Competing interests: The authors have declared that no competing interests exist.
Vocalizations have long been considered as a window into emotional states in both humans and other animals . Indeed, emotion-specific calls can be triggered by the stimulation of basic emotional brain systems , while vocalizations alone can induce appropriate behavioural and physiological responses . Because of their close association with emotional expression, vocalizations and their specific parameters have received significant scientific attention as possible indicators of emotional states in animals [4,5]. Recently, a dimensional approach has been advocated in characterising animal emotional states . The most common model contains two core affect dimensions: arousal, which quantifies the intensity of the response, and valence, which quantifies the aversiveness of the situation—ranging from a very positive (pleasurable) to a very negative (aversive) emotional state. The dimensional approach provides a framework in which the signalling of emotional states can be easily compared across different species.

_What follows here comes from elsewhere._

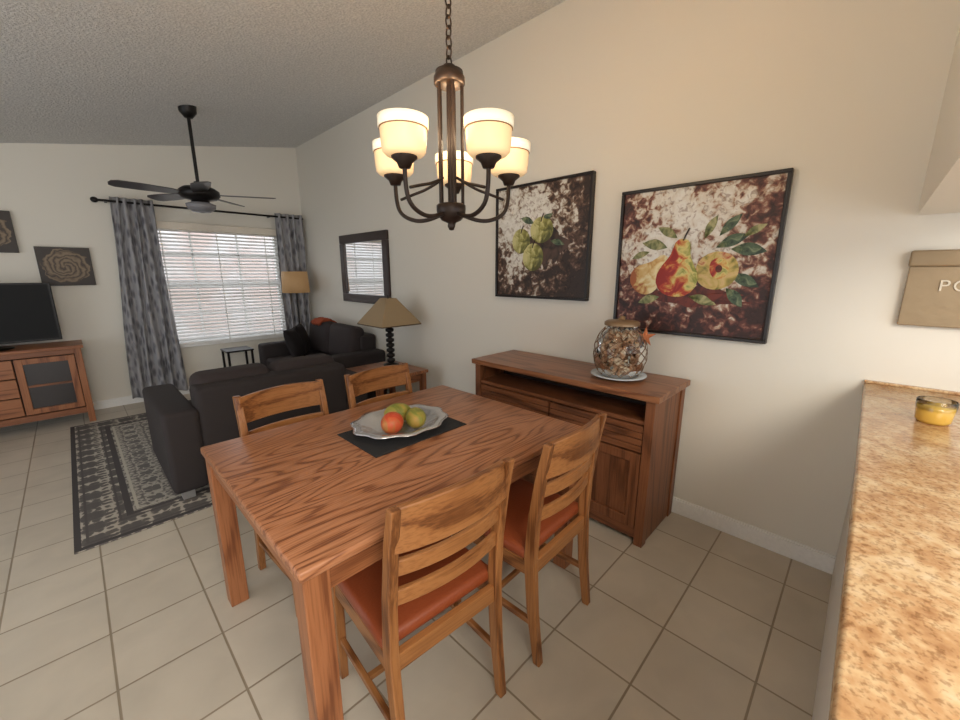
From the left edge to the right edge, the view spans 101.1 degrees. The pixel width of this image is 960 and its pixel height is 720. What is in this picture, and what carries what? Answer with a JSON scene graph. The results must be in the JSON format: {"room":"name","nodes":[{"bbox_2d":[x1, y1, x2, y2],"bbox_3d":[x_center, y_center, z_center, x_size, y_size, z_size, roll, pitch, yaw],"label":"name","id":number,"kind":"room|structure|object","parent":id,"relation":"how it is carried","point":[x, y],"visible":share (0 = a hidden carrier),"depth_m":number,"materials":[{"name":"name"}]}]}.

When animals are exposed to different emotionally loaded situations, the acoustic features of their calls vary with the assumed emotional valence and/or emotional arousal . Particularly, the pattern of changes of certain vocal features along the arousal gradation is surprisingly uniform among species (for example both pitch and amplitude increase with arousal), suggesting common underlying mechanisms [4, 5]. This remarkable consistency is likely due to the fact that the principles of vocal production [7,8] and perception [9,10] are conservative in mammalian species. Interestingly however, there are some call parameters, such as call duration or tonality, that do not show such a consistency across animal species .
One aspect of emotional signalling which has not yet been considered is that emotional states may be encoded differently across call types within the repertoire of the same species. While call types with qualitatively different acoustic structures or functions, such as alarm calls (e.g. ), contact calls (e.g. ), or non-situation-specific calls like dog barks  or pig grunts (e.g. ) have all been investigated (reviewed by [4,5]), distress calls have received disproportionately greater scrutiny (e.g. [15,16,17]), perhaps because animals vocalize more readily and conspicuously when they experience stress. However, because call types are defined by overall differences in their acoustic structure, assumed to reflect specific functions , variation in emotional state may be encoded in different ways across call types.

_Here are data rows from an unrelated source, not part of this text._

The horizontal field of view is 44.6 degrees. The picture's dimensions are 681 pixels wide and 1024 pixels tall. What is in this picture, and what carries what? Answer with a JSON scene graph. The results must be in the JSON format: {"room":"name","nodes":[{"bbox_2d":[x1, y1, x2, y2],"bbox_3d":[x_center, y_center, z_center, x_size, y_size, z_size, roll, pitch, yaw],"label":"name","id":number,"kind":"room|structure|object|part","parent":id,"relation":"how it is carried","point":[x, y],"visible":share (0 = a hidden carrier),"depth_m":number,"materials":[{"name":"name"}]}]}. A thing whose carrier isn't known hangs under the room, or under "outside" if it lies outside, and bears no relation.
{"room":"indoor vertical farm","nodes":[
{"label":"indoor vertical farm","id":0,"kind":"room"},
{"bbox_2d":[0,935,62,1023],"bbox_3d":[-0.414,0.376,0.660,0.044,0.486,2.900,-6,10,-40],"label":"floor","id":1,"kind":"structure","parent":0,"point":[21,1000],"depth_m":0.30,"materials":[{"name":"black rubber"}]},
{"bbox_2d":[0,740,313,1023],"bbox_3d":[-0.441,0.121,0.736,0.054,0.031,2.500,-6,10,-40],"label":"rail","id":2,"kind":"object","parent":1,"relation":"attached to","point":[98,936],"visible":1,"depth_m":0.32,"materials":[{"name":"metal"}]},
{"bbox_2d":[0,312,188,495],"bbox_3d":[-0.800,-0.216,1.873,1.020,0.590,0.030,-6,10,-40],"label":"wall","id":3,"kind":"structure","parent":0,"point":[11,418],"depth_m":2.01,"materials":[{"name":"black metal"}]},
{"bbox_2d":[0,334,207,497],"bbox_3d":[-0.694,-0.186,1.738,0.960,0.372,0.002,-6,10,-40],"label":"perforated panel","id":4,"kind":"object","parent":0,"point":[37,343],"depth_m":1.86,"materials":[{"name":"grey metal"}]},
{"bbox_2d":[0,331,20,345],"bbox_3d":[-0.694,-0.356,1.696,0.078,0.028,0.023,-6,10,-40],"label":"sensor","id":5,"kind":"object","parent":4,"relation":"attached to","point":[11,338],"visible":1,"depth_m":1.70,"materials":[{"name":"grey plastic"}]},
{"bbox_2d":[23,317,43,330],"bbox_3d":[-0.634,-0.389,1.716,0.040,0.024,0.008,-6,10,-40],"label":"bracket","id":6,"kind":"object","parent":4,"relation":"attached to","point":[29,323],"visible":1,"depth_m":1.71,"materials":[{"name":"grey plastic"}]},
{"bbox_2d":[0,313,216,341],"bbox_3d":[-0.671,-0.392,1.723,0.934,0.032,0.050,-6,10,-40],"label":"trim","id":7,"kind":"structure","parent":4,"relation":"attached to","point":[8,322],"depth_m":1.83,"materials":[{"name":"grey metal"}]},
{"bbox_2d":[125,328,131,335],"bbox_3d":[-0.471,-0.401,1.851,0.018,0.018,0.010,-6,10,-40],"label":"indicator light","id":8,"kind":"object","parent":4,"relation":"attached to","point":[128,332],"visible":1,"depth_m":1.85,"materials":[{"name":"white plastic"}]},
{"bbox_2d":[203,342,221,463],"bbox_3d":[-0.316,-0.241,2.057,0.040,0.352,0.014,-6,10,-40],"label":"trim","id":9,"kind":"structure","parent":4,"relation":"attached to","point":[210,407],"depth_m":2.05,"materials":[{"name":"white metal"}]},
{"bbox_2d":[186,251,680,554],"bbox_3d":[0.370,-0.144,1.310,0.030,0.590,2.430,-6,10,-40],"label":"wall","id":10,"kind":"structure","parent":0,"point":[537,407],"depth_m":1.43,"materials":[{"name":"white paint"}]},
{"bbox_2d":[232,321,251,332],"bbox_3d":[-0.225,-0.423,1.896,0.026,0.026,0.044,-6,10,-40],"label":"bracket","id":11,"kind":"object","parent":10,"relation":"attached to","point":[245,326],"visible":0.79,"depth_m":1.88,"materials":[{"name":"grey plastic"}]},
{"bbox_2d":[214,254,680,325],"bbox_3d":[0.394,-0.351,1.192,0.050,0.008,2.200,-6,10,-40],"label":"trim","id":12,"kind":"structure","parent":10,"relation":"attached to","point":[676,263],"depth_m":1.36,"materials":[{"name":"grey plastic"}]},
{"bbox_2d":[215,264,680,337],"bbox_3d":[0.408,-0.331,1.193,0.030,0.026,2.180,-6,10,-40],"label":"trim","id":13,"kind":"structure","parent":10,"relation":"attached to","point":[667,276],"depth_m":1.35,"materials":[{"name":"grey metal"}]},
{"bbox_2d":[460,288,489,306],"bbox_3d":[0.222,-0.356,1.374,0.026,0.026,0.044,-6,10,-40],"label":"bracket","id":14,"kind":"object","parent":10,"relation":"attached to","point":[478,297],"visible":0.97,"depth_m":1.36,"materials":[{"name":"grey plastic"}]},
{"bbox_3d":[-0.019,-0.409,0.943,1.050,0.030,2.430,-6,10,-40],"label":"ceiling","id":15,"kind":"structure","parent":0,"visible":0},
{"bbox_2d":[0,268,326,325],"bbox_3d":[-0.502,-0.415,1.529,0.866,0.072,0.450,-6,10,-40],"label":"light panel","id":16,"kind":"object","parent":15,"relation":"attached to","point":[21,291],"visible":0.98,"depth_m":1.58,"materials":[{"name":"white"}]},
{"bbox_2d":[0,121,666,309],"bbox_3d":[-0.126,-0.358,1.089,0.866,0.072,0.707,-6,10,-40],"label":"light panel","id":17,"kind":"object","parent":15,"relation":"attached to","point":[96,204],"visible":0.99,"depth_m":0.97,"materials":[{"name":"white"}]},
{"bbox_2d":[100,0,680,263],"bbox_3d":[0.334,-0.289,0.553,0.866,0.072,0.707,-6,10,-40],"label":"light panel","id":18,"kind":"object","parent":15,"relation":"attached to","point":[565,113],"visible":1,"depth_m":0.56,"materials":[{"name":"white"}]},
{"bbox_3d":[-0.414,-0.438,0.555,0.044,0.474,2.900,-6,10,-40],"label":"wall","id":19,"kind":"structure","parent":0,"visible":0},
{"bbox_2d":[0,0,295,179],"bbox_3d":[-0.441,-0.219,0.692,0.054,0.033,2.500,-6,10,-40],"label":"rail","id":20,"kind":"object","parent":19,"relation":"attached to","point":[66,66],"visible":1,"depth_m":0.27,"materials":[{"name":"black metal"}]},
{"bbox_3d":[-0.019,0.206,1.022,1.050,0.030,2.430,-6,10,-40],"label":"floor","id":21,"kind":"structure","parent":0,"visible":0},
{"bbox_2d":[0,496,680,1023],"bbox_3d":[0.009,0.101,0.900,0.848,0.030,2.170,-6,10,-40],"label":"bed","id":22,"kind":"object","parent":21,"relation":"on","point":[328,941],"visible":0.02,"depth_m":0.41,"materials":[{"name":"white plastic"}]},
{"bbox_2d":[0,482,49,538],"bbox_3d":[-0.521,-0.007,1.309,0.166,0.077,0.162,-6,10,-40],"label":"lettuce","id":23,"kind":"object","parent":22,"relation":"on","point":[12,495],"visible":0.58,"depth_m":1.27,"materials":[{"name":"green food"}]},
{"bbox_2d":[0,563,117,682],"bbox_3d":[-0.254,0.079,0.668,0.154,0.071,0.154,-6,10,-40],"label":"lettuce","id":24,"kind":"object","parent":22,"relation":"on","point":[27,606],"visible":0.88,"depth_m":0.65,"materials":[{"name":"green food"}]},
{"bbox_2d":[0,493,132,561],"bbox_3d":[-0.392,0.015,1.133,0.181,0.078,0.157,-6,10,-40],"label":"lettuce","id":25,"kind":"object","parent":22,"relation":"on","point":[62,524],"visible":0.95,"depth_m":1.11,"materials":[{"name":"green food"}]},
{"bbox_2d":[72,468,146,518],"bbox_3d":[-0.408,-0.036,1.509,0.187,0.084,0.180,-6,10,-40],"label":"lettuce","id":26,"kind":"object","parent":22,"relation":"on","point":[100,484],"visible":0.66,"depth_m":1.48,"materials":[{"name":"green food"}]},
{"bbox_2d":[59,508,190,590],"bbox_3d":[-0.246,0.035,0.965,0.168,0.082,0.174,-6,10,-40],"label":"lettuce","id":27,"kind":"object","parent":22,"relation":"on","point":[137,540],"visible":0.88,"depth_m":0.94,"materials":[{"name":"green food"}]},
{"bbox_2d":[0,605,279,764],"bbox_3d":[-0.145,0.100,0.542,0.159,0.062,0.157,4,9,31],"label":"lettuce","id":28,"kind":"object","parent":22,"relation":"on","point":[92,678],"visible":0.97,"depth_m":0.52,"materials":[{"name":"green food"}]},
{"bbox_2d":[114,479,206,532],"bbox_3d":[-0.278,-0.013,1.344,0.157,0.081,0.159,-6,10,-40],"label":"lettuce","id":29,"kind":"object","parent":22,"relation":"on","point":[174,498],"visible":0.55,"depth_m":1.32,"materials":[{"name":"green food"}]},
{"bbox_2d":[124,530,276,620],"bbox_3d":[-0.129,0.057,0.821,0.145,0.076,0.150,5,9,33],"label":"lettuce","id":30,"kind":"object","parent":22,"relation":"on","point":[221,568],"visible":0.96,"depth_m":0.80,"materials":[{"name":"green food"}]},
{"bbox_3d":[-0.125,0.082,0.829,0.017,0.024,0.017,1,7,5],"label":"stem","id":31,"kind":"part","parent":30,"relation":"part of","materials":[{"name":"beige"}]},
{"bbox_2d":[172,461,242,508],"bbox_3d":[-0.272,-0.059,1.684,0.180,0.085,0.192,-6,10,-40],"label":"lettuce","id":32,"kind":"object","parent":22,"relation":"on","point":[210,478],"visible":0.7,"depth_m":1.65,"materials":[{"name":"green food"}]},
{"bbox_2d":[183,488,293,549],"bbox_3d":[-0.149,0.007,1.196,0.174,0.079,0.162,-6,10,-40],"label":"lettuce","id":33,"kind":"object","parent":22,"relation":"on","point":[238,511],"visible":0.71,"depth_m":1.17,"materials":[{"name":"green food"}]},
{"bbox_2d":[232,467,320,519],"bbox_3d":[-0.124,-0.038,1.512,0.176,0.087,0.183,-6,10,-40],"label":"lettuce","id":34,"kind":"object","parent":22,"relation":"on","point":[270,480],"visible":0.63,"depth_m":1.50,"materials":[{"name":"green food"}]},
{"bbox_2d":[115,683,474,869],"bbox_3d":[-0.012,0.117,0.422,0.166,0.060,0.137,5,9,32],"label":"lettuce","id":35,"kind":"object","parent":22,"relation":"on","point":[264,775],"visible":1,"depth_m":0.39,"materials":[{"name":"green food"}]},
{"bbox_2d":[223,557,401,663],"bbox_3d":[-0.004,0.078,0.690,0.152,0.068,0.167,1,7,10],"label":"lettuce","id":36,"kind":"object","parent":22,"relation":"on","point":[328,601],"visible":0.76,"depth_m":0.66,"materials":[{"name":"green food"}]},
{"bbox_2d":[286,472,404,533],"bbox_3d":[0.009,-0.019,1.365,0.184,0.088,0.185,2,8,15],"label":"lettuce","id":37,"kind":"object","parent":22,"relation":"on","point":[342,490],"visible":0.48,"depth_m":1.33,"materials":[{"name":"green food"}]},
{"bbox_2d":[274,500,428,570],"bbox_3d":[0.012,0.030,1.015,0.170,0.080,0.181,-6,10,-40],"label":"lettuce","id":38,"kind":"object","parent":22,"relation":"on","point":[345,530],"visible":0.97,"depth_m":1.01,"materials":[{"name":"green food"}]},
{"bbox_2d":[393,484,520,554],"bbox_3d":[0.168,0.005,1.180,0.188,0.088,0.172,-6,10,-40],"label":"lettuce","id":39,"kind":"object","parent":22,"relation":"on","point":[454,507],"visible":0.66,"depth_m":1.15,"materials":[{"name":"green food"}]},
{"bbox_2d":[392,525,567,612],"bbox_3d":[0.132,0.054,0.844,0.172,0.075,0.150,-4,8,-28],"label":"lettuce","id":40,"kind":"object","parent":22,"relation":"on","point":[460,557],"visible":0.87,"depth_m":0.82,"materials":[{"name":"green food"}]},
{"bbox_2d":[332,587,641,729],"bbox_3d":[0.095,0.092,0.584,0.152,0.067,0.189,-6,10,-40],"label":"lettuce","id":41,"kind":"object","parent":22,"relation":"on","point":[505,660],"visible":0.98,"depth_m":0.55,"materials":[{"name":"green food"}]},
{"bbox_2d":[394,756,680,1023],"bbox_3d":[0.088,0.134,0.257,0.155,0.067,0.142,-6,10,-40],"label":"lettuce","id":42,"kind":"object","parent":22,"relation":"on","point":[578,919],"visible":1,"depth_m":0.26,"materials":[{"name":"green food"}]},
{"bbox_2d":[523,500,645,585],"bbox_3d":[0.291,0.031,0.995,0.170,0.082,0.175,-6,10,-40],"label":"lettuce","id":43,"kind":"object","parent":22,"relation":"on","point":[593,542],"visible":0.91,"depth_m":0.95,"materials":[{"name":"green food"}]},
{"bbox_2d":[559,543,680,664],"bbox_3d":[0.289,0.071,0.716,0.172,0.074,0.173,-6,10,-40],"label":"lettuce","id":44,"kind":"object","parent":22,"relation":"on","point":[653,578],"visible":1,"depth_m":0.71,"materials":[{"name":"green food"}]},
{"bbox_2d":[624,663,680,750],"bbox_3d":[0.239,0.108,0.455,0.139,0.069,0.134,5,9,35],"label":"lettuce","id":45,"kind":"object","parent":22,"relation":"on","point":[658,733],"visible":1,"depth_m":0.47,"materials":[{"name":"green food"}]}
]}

Emotions induce changes in the autonomic nervous system. Changes in emotional arousal trigger modifications in physiological processes such as respiration, muscle tension and salivation [19,20]. Because these processes are directly involved in vocal production, acoustic parameters that are controlled by these processes should vary consistently with the emotional state of the signaller independently from the particular call type produced. For instance, emotionally driven variation in respiratory air flow may similarly modulate the amplitude of vocalisations across call types. Thus, any call type might reflect the emotional state of the animal independently of its function or specific structure . However, few studies have reported how different call types may encode the same emotional state in mammals [14,21].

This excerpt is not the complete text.